Recorded data
☆ ☆ ☆ ☆ ☆

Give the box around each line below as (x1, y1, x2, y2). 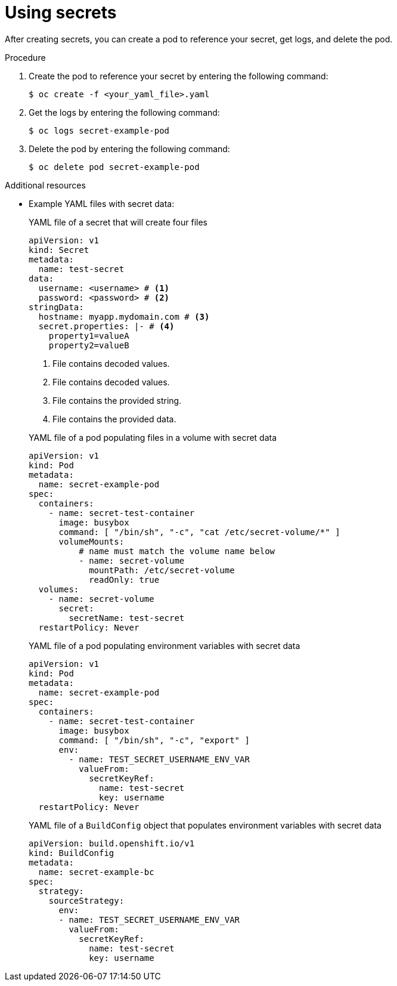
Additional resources (5, 180, 86, 190)
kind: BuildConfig (29, 848, 114, 858)
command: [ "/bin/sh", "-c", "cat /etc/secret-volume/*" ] (58, 527, 340, 537)
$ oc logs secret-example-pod (29, 125, 170, 135)
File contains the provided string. (52, 395, 182, 406)
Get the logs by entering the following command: (29, 107, 220, 118)
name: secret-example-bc (38, 867, 154, 877)
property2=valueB (48, 340, 129, 350)
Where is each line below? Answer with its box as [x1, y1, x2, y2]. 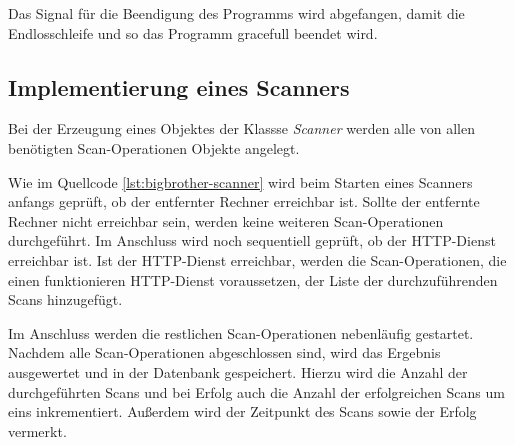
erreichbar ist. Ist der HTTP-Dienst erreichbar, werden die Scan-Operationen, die [8, 249, 507, 270]
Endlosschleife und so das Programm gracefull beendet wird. [8, 22, 378, 43]
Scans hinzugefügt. [8, 289, 123, 310]
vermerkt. [8, 420, 67, 441]
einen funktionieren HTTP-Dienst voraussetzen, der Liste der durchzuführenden [8, 269, 498, 290]
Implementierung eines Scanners [8, 71, 350, 102]
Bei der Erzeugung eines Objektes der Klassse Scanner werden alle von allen [8, 118, 476, 139]
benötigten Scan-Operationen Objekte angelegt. [8, 137, 300, 158]

☆ ☆ ☆ ☆ ☆

**Aim of the task**
Nothing but the lines from the one with "Implementierung eines Scanners" to the last line of the data should appear in the answer, each exactly as it stands.

**Exercise answer**
Implementierung eines Scanners [8, 71, 350, 102]
Bei der Erzeugung eines Objektes der Klassse Scanner werden alle von allen [8, 118, 476, 139]
benötigten Scan-Operationen Objekte angelegt. [8, 137, 300, 158]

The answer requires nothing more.